__PROBLEM TO SOLVE__:
Instruction for the entries below: return the part that opens with the line containing "Chapter 1 introduces" and closes with the line containing "Usage: (30, 79)", exactly, and no pictures.

[Opening ENTRIES PROVIDED section]

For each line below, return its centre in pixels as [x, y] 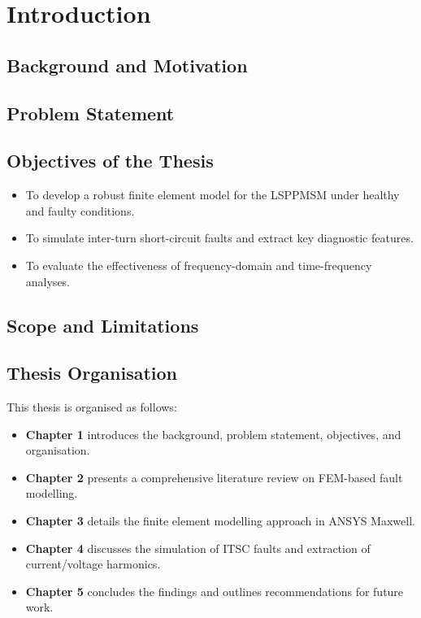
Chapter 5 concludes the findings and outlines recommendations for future [215, 591]
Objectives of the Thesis [110, 161]
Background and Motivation [127, 65]
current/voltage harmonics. [93, 564]
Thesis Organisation [92, 373]
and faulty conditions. [80, 210]
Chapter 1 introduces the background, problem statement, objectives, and [213, 434]
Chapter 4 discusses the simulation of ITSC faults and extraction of [198, 548]
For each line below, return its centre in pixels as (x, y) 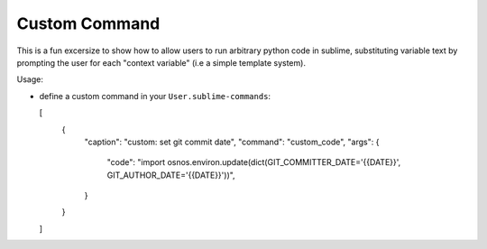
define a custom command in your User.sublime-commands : (155, 96)
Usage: (30, 79)
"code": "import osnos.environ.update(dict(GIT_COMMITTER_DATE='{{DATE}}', (254, 162)
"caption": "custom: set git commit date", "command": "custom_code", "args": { (232, 142)
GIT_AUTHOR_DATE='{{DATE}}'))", (171, 175)
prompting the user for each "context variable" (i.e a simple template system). (161, 62)

[Closing ENTRIES PROVIDED section]

__TASK ANSWER__:
Chapter 1 introduces the background, problem statement, objectives, and [213, 434]
Chapter 4 discusses the simulation of ITSC faults and extraction of [198, 548]
For each line below, return its centre in pixels as (x, y) 
define a custom command in your User.sublime-commands : (155, 96)
Usage: (30, 79)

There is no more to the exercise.